How to Build a Simple Web Scraper Using Python and Beautiful Soup


Introduction

This Python web scraping tutorial shows how to build a simple scraper using Python and Beautiful Soup. If you want to extract data from website pages for research, monitoring, or lightweight Python automation, this is a practical place to start. We will keep the example small and focused so you can understand the core workflow quickly.

What You Need

Before coding, install the required libraries. We will use requests to download page HTML and Beautiful Soup to parse it. This short Beautiful Soup guide assumes you already have Python installed.

pip install requests beautifulsoup4

How a Simple Scraper Works

A basic scraper usually follows three steps:

1. Request the page

Send an HTTP request to the target URL and get its HTML response.

2. Parse the HTML

Use Beautiful Soup to read the markup and locate the elements you need.

3. Extract the data

Collect text, links, headings, prices, or other structured values from the page.

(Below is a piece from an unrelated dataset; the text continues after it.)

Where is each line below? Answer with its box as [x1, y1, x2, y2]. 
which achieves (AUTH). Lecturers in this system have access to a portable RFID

Example: Scrape Article Titles

The example below fetches a page and prints all h2 titles. This is a common pattern when you want to extract data from website content without building a large crawler.

import requests
from bs4 import BeautifulSoup

url = "https://example.com"
response = requests.get(url)

soup = BeautifulSoup(response.text, "html.parser")
for title in soup.find_all("h2"):
    print(title.get_text(strip=True))

Understanding the Code

Using requests

requests.get() downloads the page content. In real projects, always check the response status before parsing.

Using Beautiful Soup

BeautifulSoup(response.text, "html.parser") converts raw HTML into a searchable object. You can then use methods like find(), find_all(), or CSS selectors.

Cleaning extracted text

get_text(strip=True) removes extra spaces and returns clean text, which is useful for Python automation workflows and data pipelines.

Extract Links from a Page

If you also want URLs, loop through anchor tags and read the href attribute.

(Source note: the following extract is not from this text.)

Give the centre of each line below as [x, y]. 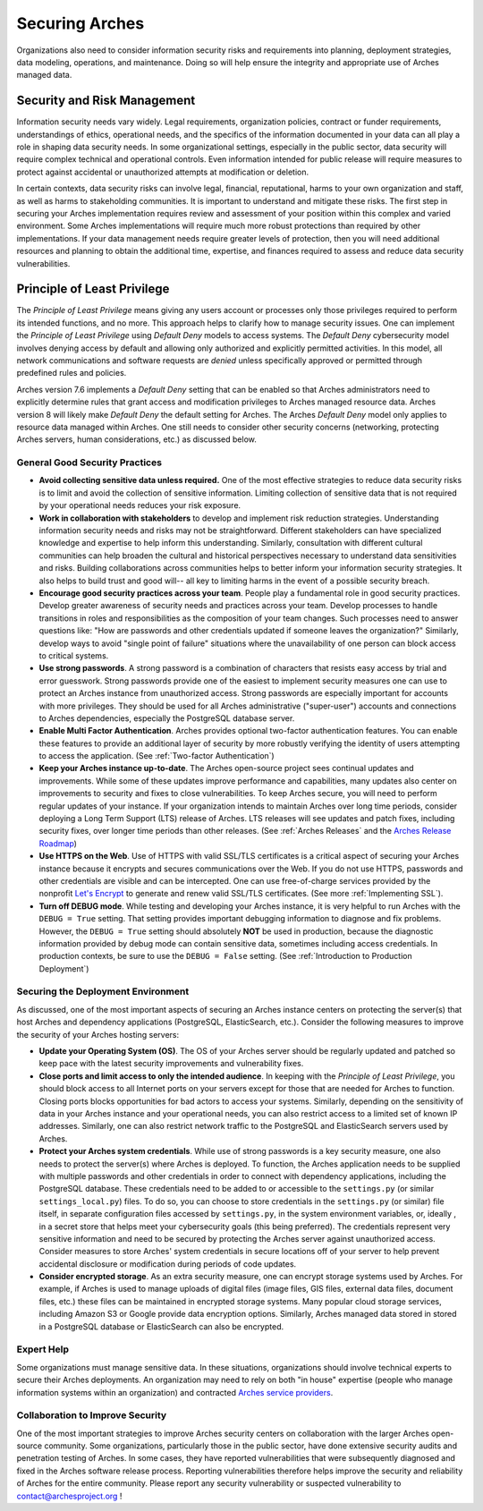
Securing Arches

for link in soup.find_all("a"):
    href = link.get("href")
    if href:
        print(href)

Best Practices

Respect website rules

Check the site terms and robots.txt before scraping. Not every page should be scraped.

Handle errors

Add basic checks for failed requests, missing elements, and timeouts so your scraper does not break easily.

Scrape responsibly

Avoid sending too many requests too quickly. Responsible scraping is an important part of Python automation.

Conclusion

This Beautiful Soup guide covered the essentials: requesting a page, parsing HTML, and extracting useful values. With this Python web scraping tutorial, you now have a simple foundation to extract data from website pages and expand into more advanced Python automation tasks such as saving results to CSV, scraping multiple pages, or scheduling recurring jobs.